Myelination and the mechanisms of saltatory conduction.

Visiting and Research Positions

Honorary Professor, Heriot Watt University

My research in a nutshell

Oligodendrocytes are the cells in the human brain and spinal cord (central nervous system) that produce the myelin sheath around nerves. Schwann cells do the same job in the rest of the nervous system (peripheral nervous system). These cells myelinate nerve fibres by extending processes which encircle the nerves many times to form a multi-layered sheath. Each nerve fibre has many myelin segments and in humans each segment can be over a millimeter in length, with gaps between the segments of about a thousandth of a millimeter. Myelin promotes rapid communication not only between different groups of nerve cells within the central nervous system, but also between nerve cells and muscles. This is because

wrapping myelin around nerves causes specialized pores at the nerve surface called sodium channels to become concentrated in the gaps between successive myelin wraps. These gaps are called nodes of Ranvier and their high concentration of sodium channels is crucial for the rapid electrical conduction of nerve impulses.

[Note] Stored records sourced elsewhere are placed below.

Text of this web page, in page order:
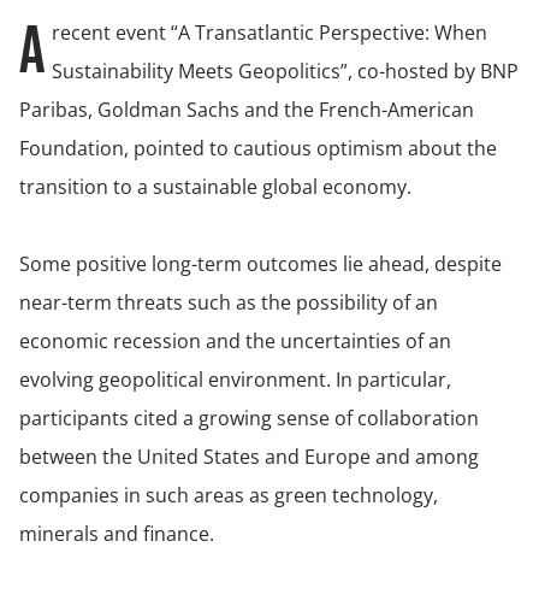
A recent event “A Transatlantic Perspective: When
Sustainability Meets Geopolitics”, co-hosted by BNP
Paribas, Goldman Sachs and the French-American
Foundation, pointed to cautious optimism about the
transition to a sustainable global economy.
Some positive long-term outcomes lie ahead, despite
near-term threats such as the possibility of an
economic recession and the uncertainties of an
evolving geopolitical environment. In particular,
participants cited a growing sense of collaboration
between the United States and Europe and among
companies in such areas as green technology,
minerals and finance.
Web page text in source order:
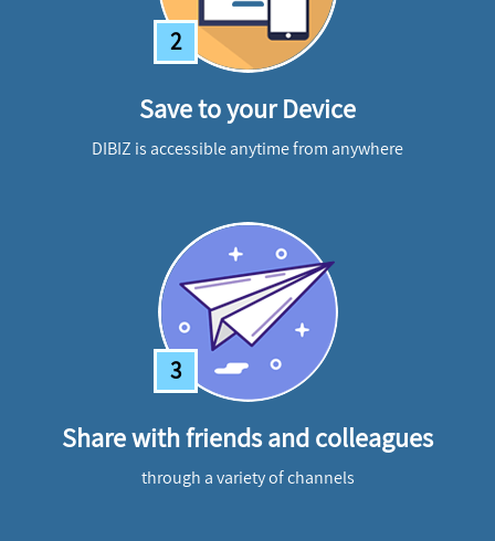
2
Save to your Device
DIBIZ is accessible anytime from anywhere
3
Share with friends and colleagues
through a variety of channels
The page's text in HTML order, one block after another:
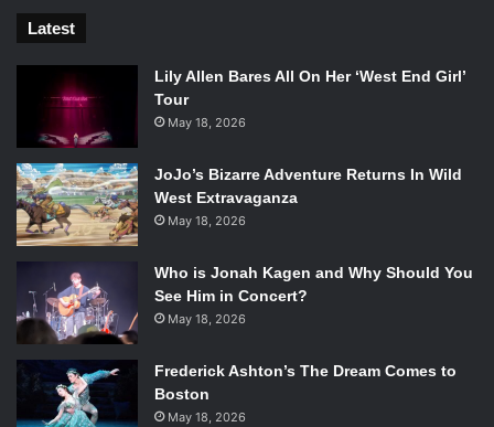
Latest
Lily Allen Bares All On Her ‘West End Girl’
Tour
May 18, 2026
JoJo’s Bizarre Adventure Returns In Wild
West Extravaganza
May 18, 2026
Who is Jonah Kagen and Why Should You
See Him in Concert?
May 18, 2026
Frederick Ashton’s The Dream Comes to
Boston
May 18, 2026
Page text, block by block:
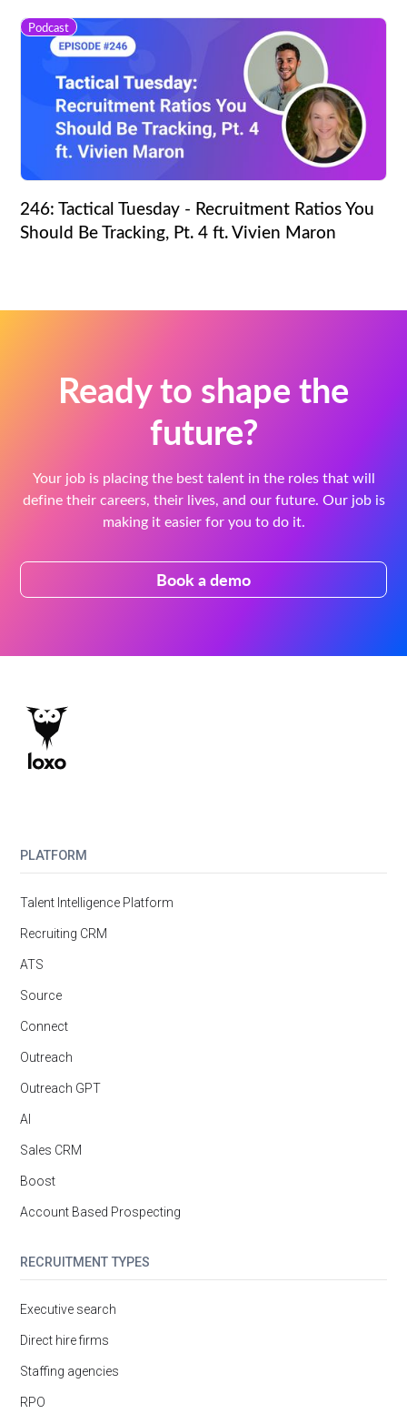
Podcast
246: Tactical Tuesday - Recruitment Ratios You
Should Be Tracking, Pt. 4 ft. Vivien Maron
Ready to shape the
future?
Your job is placing the best talent in the roles that will
define their careers, their lives, and our future. Our job is
making it easier for you to do it.
Book a demo
PLATFORM
Talent Intelligence Platform
Recruiting CRM
ATS
Source
Connect
Outreach
Outreach GPT
AI
Sales CRM
Boost
Account Based Prospecting
RECRUITMENT TYPES
Executive search
Direct hire firms
Staffing agencies
RPO
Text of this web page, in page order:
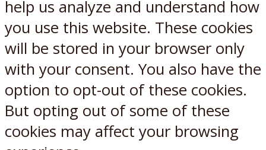
help us analyze and understand how
you use this website. These cookies
will be stored in your browser only
with your consent. You also have the
option to opt-out of these cookies.
But opting out of some of these
cookies may affect your browsing
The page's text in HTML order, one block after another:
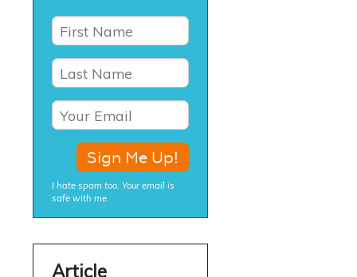
I hate spam too. Your email is
safe with me.
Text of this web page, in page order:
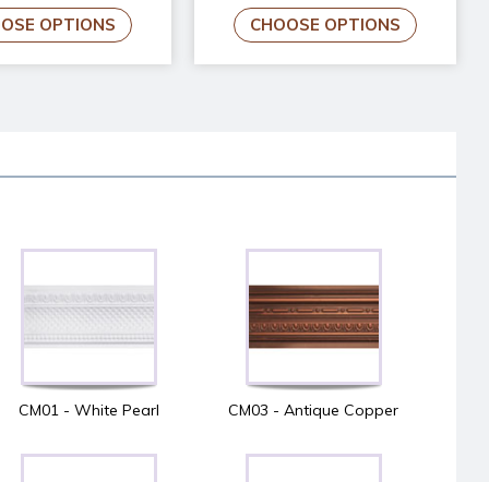
OPTIONS CHOOSE OPTIONS
CM01 - White Pearl CM03 - Antique Copper
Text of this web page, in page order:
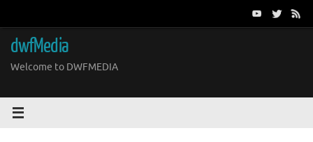
content
dwfMedia
Welcome to DWFMEDIA
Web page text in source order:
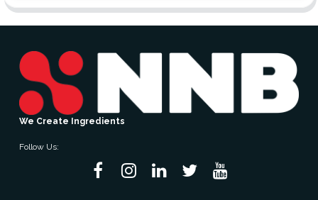
We Create Ingredients
Follow Us:
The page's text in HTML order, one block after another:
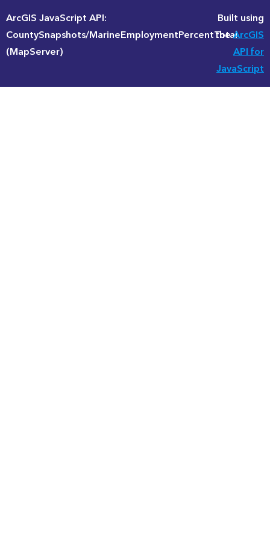
ArcGIS JavaScript API:
CountySnapshots/MarineEmploymentPercentTotal
(MapServer)
Built using
theArcGIS
API for
JavaScript
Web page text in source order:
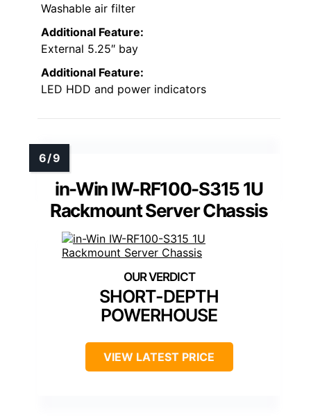
Washable air filter
Additional Feature:
External 5.25″ bay
Additional Feature:
LED HDD and power indicators
in-Win IW-RF100-S315 1U
Rackmount Server Chassis
SHORT-DEPTH
POWERHOUSE
VIEW LATEST PRICE
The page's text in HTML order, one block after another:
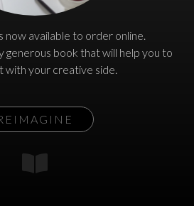
now available to order online.
generous book that will help you to
with your creative side.
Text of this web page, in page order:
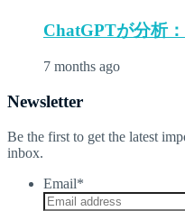
ChatGPTが分析
7 months ago
Newsletter
Be the first to get the latest
inbox.
Email*
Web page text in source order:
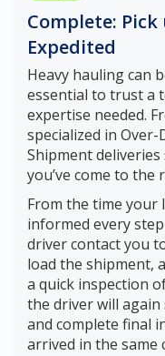
Complete:
Expedited
Heavy hauling can
essential to trust a
expertise needed.
specialized in
Shipment deliveries
you’ve come to the
From the time your
informed every
driver contact you
load the shipment,
a quick inspection
the driver will again
and complete final
arrived in the same
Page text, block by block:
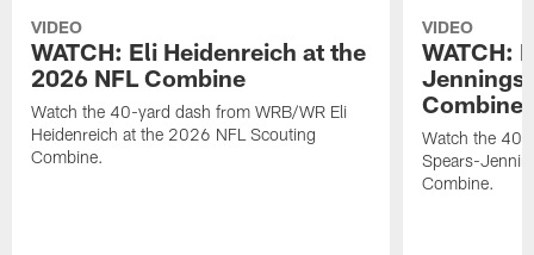
VIDEO
WATCH: Eli Heidenreich at the
2026 NFL Combine
Watch the 40-yard dash from WRB/WR Eli
Heidenreich at the 2026 NFL Scouting
Combine.
VIDEO
WATCH:
Jennings
Combine
Watch the 40-
Spears-
Combine.
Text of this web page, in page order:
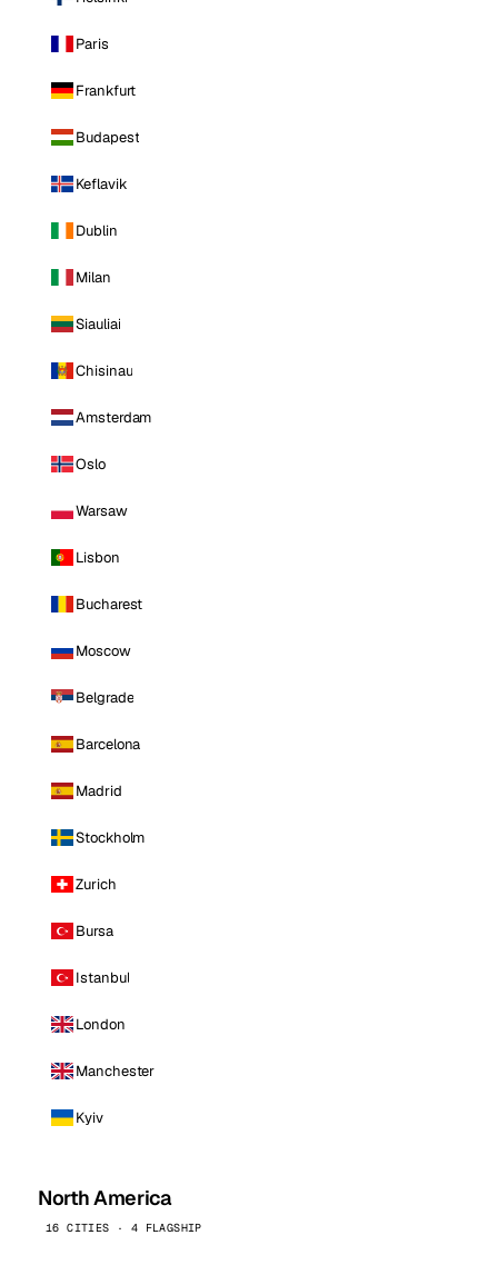
Paris
Frankfurt
Budapest
Keflavik
Dublin
Milan
Siauliai
Chisinau
Amsterdam
Oslo
Warsaw
Lisbon
Bucharest
Moscow
Belgrade
Barcelona
Madrid
Stockholm
Zurich
Bursa
Istanbul
London
Manchester
Kyiv
North America
16 CITIES · 4 FLAGSHIP
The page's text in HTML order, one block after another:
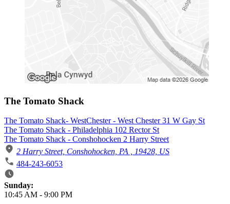
The Tomato Shack
The Tomato Shack- WestChester - West Chester 31 W Gay St
The Tomato Shack - Philadelphia 102 Rector St
The Tomato Shack - Conshohocken 2 Harry Street
2 Harry Street, Conshohocken, PA , 19428, US
484-243-6053
Business Hours
Sunday:
10:45 AM - 9:00 PM
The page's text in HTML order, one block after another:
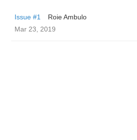
Issue #1
Roie Ambulo
Mar 23, 2019
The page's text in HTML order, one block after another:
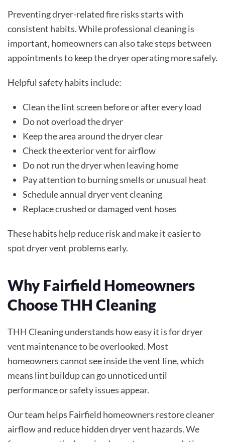
Preventing dryer-related fire risks starts with
consistent habits. While professional cleaning is
important, homeowners can also take steps between
appointments to keep the dryer operating more safely.
Helpful safety habits include:
Clean the lint screen before or after every load
Do not overload the dryer
Keep the area around the dryer clear
Check the exterior vent for airflow
Do not run the dryer when leaving home
Pay attention to burning smells or unusual heat
Schedule annual dryer vent cleaning
Replace crushed or damaged vent hoses
These habits help reduce risk and make it easier to
spot dryer vent problems early.
Why Fairfield Homeowners
Choose THH Cleaning
THH Cleaning understands how easy it is for dryer
vent maintenance to be overlooked. Most
homeowners cannot see inside the vent line, which
means lint buildup can go unnoticed until
performance or safety issues appear.
Our team helps Fairfield homeowners restore cleaner
airflow and reduce hidden dryer vent hazards. We
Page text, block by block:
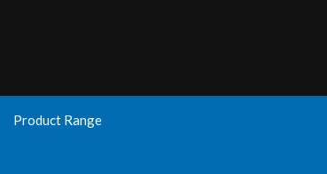
Product Range
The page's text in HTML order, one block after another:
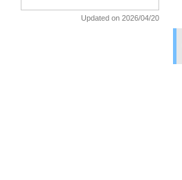
Updated on 2026/04/20
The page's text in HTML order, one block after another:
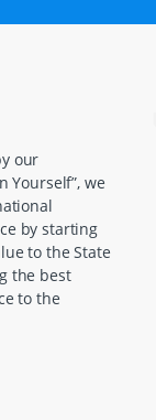
our
Yourself”, we
by starting
to the State
the best
to the
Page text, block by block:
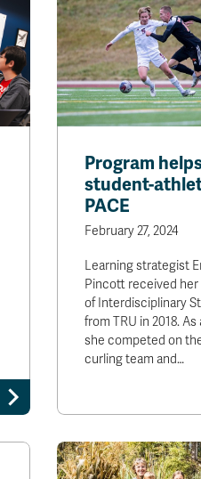
Program
student-
PACE
February 27, 2024
Learning strategist
Pincott received
of Interdisciplinary
from TRU in 2018.
she competed on
curling team and…
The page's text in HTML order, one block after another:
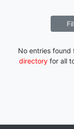
No entries
directory for all
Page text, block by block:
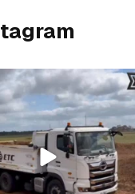
A day on the farm 🚜
Father’s Day to all...
0
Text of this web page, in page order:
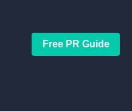
Free PR Guide
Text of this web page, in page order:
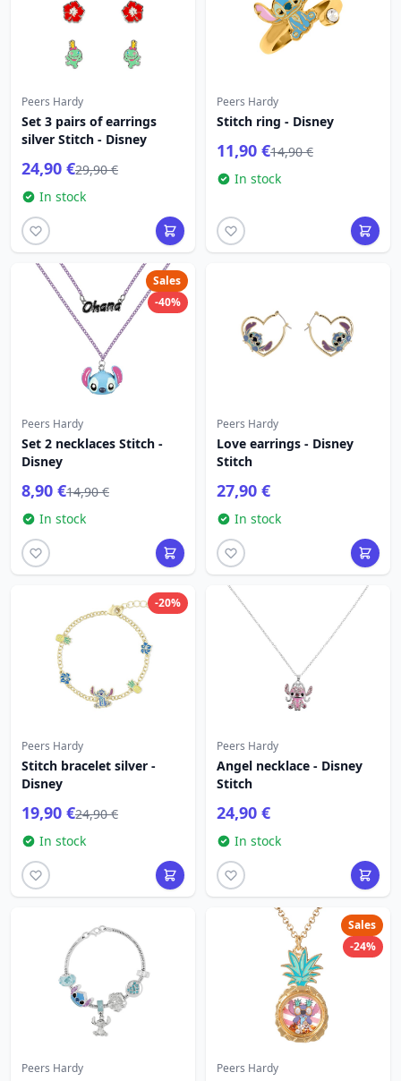
Peers Hardy
Set 3 pairs of earrings
silver Stitch - Disney
24,90 €29,90 €
In stock
Peers Hardy
Stitch ring - Disney
11,90 €14,90 €
In stock
Sales
-40%
Peers Hardy
Set 2 necklaces Stitch -
Disney
8,90 €14,90 €
In stock
Peers Hardy
Love earrings - Disney
Stitch
27,90 €
In stock
-20%
Peers Hardy
Stitch bracelet silver -
Disney
19,90 €24,90 €
In stock
Peers Hardy
Angel necklace - Disney
Stitch
24,90 €
In stock
Peers Hardy
Sales
-24%
Peers Hardy
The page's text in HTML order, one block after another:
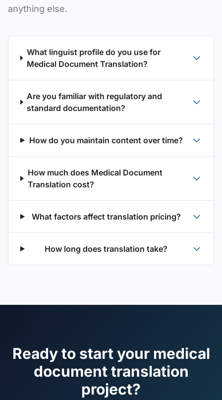
anything else.
What linguist profile do you use for
Medical Document Translation?
Are you familiar with regulatory and
standard documentation?
How do you maintain content over time?
How much does Medical Document
Translation cost?
What factors affect translation pricing?
How long does translation take?
Ready to start your medical
document translation
project?
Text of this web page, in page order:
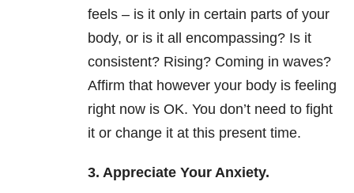
feels – is it only in certain parts of your
body, or is it all encompassing? Is it
consistent? Rising? Coming in waves?
Affirm that however your body is feeling
right now is OK. You don’t need to fight
it or change it at this present time.
3. Appreciate Your Anxiety.
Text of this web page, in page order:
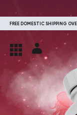
FREE DOMESTIC SHIPPING
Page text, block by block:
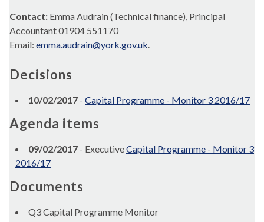
Contact: Emma Audrain (Technical finance), Principal
Accountant 01904 551170
Email: emma.audrain@york.gov.uk.
Decisions
10/02/2017 - Capital Programme - Monitor 3 2016/17
Agenda items
09/02/2017 - ExecutiveCapital Programme - Monitor 3
2016/17
Documents
Q3 Capital Programme Monitor
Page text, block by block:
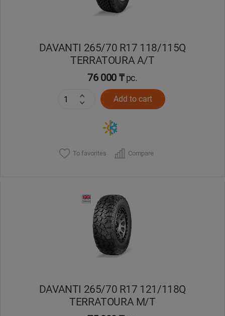
DAVANTI 265/70 R17 118/115Q
TERRATOURA A/T
76 000 ₸pc.
Add to cart
To favorites Compare
DAVANTI 265/70 R17 121/118Q
TERRATOURA M/T
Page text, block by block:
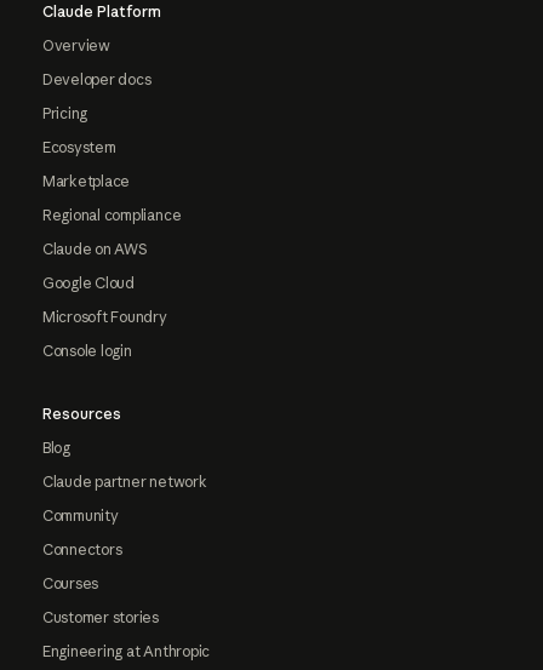
Claude Platform
Overview
Developer docs
Pricing
Ecosystem
Marketplace
Regional compliance
Claude on AWS
Google Cloud
Microsoft Foundry
Console login
Resources
Blog
Claude partner network
Community
Connectors
Courses
Customer stories
Engineering at Anthropic
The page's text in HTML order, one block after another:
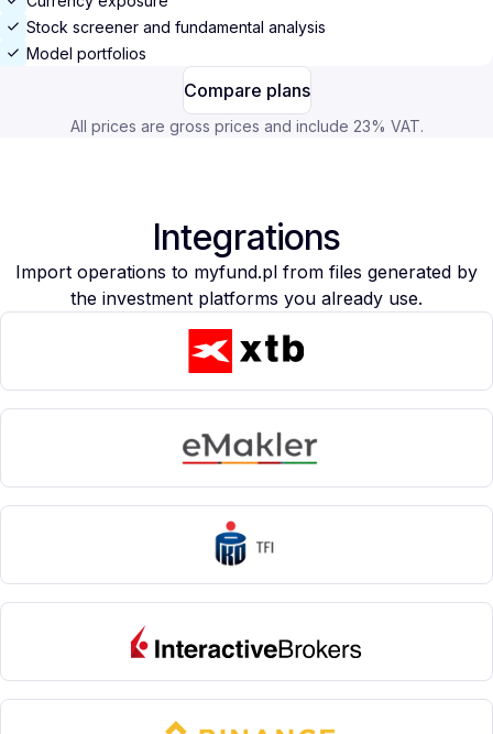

When myelin is destroyed, as in multiple sclerosis (MS) in the central nervous system, or Charcot-Marie-Tooth (CMT) disease in the peripheral nervous system, we lose functions for two reasons. First, the speed of nerve conduction slows because sodium channels diffuse away from the node, and secondly, without a myelin sheath the nerves start to degenerate. It is believed that nerve degeneration is linked to the disruption of the nodal sodium channels, and their dispersion is also believed to be at the root of other distressing aspects of these diseases such as pain. Demyelinating diseases are relatively common: there are about 80,000 people in the UK with MS and about 30,000 with CMT. Thus far there are no cures and no therapy halts disease progression.

There has been considerable progress in identifying the accessory proteins that persuade sodium channels to go to the node and remain there, primarily by knocking the genes that encode the proteins out in mice. This is how we discovered a group proteins that are encoded by a gene called Neurofascin which have a key role in "clustering" sodium channels. However, we have no idea how they do it. Therefore, two key question need to be answered. The first is, how does myelination cause Neurofascin proteins to assist in concentrating sodium channels at nodes of Ranvier? Secondly, why does loss of myelin cause sodium channels to disperse?

Teaching

Undergraduate: Honours Neuroscience, Developmental and Clinical Neuroscience

Postgraduate: MSc

Administrative Roles

Role 1, Chair, UK MS Society Grant Review Panel 1

Role 2, Member UK MS Society Strategy Review Committee

Role 3, Member MRC Non-Clinical  Training and Career Development Panel

Role 3, Chair, Scientific Advisory Board, INSERM Institute for Molecular and Cellular Neuroscience, Institut du Fer a Moulin, Paris, France

Role 4, Member, National Committee, British Neuroscience Association

Role 5, Member, Wellcome Trust Peer Review College

Education/Academic qualification

Biochemistry, Bachelor of Science

Award Date: 19 Oct 2021

Biochemistry, Doctor of Philosophy (PhD)

External positions

Honorary Professor, Heriot-Watt University

2014 → …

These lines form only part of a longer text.